La Mayordomía es una tradición que existe desde antes de la Colonia. Las fiestas patronales requieren amplios preparativos por lo menos un año antes y es el mayordomo, carguero o cófrade (nombre que recibe según la región) el que patrocina y encabeza dichos festejos, recibe la encomienda y asume, públicamente, su responsabilidad en la coordinación de los trabajos preparatorios; al término de la fiesta, hace entrega de esta responsabilidad a su sucesor. 

Sus funciones varían según la comunidad y la fastuosidad de la celebración. Sin embargo se puede decir, en términos generales, que le corresponde realizar ciertos rezos y cambiar las flores del Santo durante todo el año; por lo que toca a la fiesta, debe cubrir los gastos en que incurran sus auxiliares, pagar a los músicos, alimentar a los danzantes, a los compañeros “cargueros” de otros Santos y autoridades, en fin, atender a todos los participantes. Debe también obsequiar el adorno del interior de la iglesia, atrio, calles y debe proporcionar velas, incienso y los juegos pirotécnicos. 

En las comunidades campesinas e indígenas o en los barrios o cofradías gremiales, todo varón anhela la mayordomía ya que, con ello, se ganará el respeto del grupo social, lo cual le permitirá en el futuro participar en las grandes decisiones del pueblo. Desde la perspectiva religiosa, ese prestigio se traduce en la activa participación del individuo en un auténtico servicio a la comunidad y, así, evitar la destrucción de la misma por causa de la ira de algún Santo. 

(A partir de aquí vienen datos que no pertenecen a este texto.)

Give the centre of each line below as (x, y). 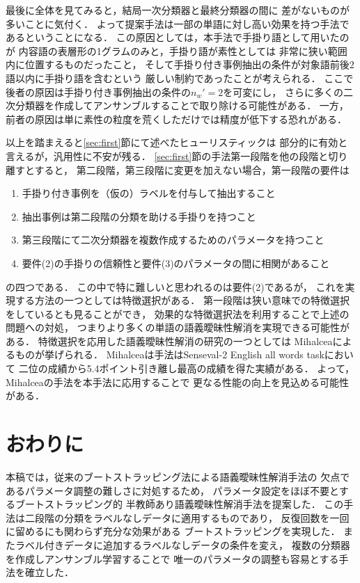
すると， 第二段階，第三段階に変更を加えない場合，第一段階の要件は (192, 169)
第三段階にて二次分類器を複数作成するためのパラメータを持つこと (173, 240)
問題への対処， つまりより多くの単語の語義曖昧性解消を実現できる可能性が (178, 327)
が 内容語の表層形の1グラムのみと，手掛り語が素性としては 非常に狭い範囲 (177, 50)
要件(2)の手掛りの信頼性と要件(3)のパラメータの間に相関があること (176, 263)
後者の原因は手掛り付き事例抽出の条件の (98, 91)
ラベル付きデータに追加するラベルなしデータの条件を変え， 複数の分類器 (182, 544)
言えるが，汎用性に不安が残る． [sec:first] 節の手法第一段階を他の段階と (167, 155)
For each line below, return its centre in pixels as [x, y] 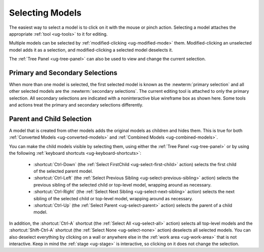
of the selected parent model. [63, 171]
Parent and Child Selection [50, 119]
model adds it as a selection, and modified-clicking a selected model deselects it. [91, 50]
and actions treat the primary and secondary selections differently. [76, 105]
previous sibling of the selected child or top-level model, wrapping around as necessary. [122, 185]
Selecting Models [45, 13]
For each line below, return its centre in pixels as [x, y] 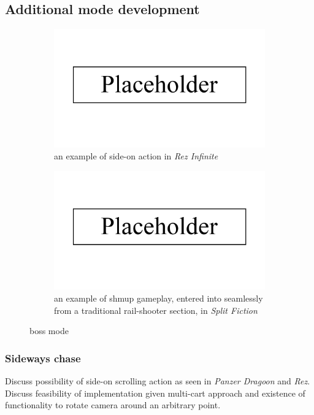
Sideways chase [43, 358]
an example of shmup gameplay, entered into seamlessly [159, 298]
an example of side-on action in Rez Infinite [136, 156]
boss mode [49, 331]
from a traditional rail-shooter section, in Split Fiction [156, 310]
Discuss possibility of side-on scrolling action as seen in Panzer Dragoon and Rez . [158, 380]
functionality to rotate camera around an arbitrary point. [113, 405]
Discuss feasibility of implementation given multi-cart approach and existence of [155, 393]
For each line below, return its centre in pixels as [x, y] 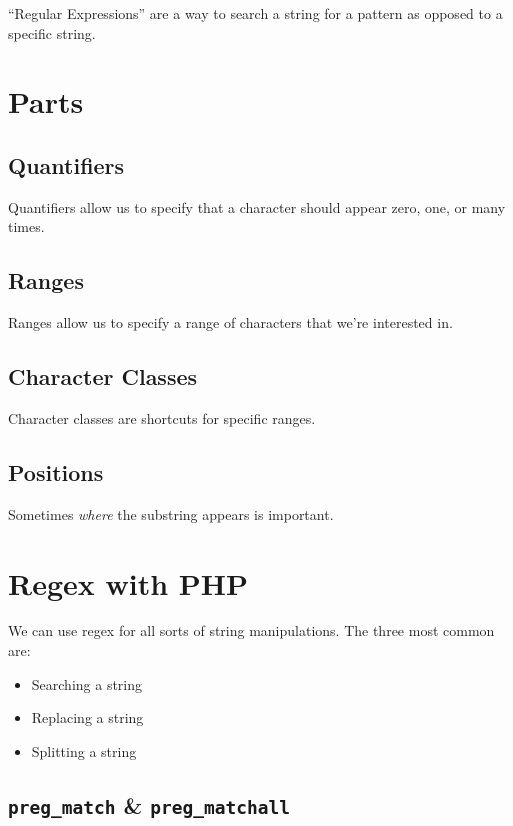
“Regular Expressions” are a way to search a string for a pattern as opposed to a [255, 13]
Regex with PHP [128, 582]
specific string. [52, 32]
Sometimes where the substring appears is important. [171, 513]
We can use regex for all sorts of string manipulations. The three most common [251, 630]
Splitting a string [84, 750]
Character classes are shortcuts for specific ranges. [162, 417]
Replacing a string [87, 717]
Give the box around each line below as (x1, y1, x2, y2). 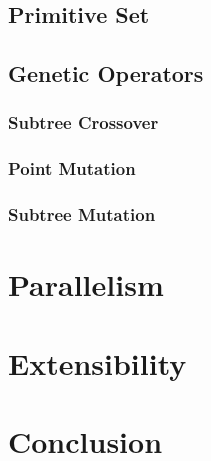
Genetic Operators (8, 58, 204, 89)
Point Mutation (8, 156, 136, 181)
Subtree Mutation (8, 202, 156, 227)
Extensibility (8, 342, 187, 383)
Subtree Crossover (8, 110, 159, 135)
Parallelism (8, 264, 164, 305)
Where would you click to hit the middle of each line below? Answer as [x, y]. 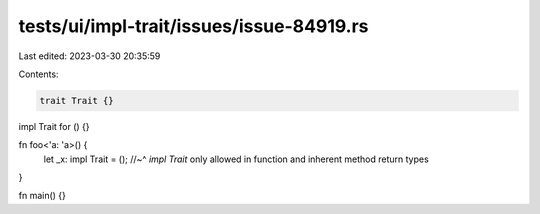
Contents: [38, 74]
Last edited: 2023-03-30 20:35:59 [89, 56]
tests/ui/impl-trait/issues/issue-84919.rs [193, 26]
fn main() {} [42, 196]
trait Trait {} [76, 100]
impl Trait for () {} [54, 126]
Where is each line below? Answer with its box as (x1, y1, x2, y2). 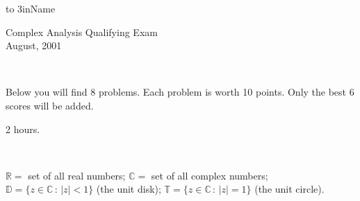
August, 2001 (6, 38, 62, 53)
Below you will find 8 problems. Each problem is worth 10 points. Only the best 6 (6, 85, 354, 99)
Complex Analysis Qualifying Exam (6, 24, 158, 39)
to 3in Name (6, 1, 56, 15)
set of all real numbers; (28, 168, 126, 182)
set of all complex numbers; (151, 168, 268, 182)
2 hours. (6, 121, 40, 136)
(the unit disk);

Para que alguna persona ocupe el cargo de mayordomo del Santo Patrón o Patrona, es necesario que durante muchos años vaya asumiendo una serie de cargos que van de menor a mayor importancia y que se combinan en una estructura político-religiosa. 

Esta estructura se creó durante la Colonia, y si bien tomó algunos elementos de las esferas teocráticas prehispánicas, como el de aportar trabajo gratuito para emular a las deidades que “cargan” el peso del tiempo (el año), o las que cuidan “el atado o el bulto de años”, sirvió para que los españoles obtuvieran mejores rendimientos en el sistema tributario -que hábilmente tomaron de los aztecas- y para disimular la virtual esclavitud a la que habían sometido a los indios. Tanto las autoridades coloniales civiles como las religiosas se valieron de la tributación para sostenerse, sólo que en cada esfera adoptaron un nombre diferente. 

Para el caso que nos ocupa, en el siglo XVI los frailes crearon las hermandades, congregaciones o cofradías, a través de las cuales recibían las limosnas y el diezmo que debía cubrir sus visitas y servicios. De igual manera, multiplicaron los cultos y las fiestas para poder así aumentar sus ingresos. 

Las mayordomías han sobrevivido a la iglesia institucionalizada, a la Independencia, a las Leyes de Reforma y a la Revolución misma, pues las comunidades se apropiaron de ellas, dejaron de pagar tributo a “otros” y las enarbolaron como un símbolo de resistencia cultural y como un espacio para el alimento espiritual.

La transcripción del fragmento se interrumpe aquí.